Review: Makers: The new industrial revolution (by Chris Anderson)

Book: Makers: The new industrial revolution
Author: Chris Anderson
Publisher: Crown Business (October 2, 2012)

The cover story of this month’s issue of Wired Magazine is all about how “the new MakerBot Replicator might just change your world.” Indeed, Wired has been pimping the do-it-yourself world of 3D printing, robotics, and the maker movement aggressively over the past few months. It should come as no surprise that Wired editor Chris Anderson’s new book, Makers: The new industrial revolution is being released this month as well.

Anderson writes on the maker revolution — that is, the intersection of manufacturing with a punk way of thinking. Do-it-yourself product creation, new markets for sharing ideas, and new technologies that allow for affordable, small-scale manufacturing, he argues, will transform the global economy.

The emerging maker economy is a realization of Alvin Toffler‘s prosumers: “proactive consumers” who become active in the design and creation of goods and services, and shift the responsibilities of product creation toward the consumer, not the producer.

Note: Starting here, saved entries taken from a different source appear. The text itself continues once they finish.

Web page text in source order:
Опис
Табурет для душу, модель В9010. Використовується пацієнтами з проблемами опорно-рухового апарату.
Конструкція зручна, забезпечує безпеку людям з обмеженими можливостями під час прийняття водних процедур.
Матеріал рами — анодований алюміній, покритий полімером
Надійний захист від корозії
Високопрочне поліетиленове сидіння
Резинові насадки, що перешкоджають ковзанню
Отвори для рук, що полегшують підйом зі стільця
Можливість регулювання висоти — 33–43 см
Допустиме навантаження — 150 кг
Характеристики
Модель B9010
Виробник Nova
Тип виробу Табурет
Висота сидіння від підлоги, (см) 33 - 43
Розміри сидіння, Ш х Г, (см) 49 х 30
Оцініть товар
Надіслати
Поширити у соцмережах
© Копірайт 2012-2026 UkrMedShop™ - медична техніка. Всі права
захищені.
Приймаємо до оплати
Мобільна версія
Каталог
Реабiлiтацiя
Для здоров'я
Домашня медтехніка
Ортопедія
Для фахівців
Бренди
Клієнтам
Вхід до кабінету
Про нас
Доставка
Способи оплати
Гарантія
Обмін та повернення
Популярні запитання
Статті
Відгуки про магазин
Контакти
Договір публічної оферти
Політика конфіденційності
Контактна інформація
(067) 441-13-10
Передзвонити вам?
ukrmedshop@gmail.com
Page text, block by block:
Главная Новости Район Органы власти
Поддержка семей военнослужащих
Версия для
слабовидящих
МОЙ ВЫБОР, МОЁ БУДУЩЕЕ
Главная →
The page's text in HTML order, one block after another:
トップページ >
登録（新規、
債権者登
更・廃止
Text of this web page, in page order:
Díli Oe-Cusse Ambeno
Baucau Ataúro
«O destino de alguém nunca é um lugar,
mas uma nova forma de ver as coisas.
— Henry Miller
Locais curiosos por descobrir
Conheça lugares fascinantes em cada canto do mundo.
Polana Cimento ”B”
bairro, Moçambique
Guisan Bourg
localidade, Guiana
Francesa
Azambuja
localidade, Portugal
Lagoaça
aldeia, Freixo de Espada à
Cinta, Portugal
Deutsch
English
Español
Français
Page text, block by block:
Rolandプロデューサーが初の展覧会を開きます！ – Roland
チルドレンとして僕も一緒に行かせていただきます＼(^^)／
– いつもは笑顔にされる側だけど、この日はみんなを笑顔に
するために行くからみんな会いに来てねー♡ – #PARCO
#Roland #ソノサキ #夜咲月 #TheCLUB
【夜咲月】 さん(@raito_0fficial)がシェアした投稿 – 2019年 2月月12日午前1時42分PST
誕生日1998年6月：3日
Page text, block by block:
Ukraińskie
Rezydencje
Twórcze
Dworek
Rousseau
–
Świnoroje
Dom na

Anderson dives deep into the observation that the old rules of economies of scale (which require large run sizes to leverage) and specialization (focusing your efforts on one unique task) break apart:

Increasingly, when computers are running the production machines, it costs no more to make each product different. If you’ve ever received a catalog or magazine in the mail that has a personalized message for you, that’s a formerly one-size-fits-all production machine –the printing press– turned into digital one-size-fits- one machine, using little more than a big version of the desktop inkjet printer. Likewise when you buy a cake with fancy icing from the supermarket. That icing was applied by a robot arm –it can make each cake design different as quickly as making them all the same– personalizing it costs no more to do, yet the supermarket can charge more for it because it is perceived as more valuable. The old model of expensive custom machines that had to make the same thing in vast numbers to justify to tooling expense is fading fast.

Indeed, the retail sector is transforming from a business of selling things into one of creating experiences or perceived personal value for consumers. Anderson calls this “happiness economics.” The digitization of components and ideas and realizing them with new, low-cost, small scale manufacturing allow people to cut, paste, remix, and share their creations alike, with the potential to create a new market based on creative ideas and their related design files.

The book focuses on four technologies that are leading the DIY and small scale manufacturing revolution: CNC machines, laser cutters, and 3D scanners. All of these are common at Fab Labs and maker hack “factories” around the world.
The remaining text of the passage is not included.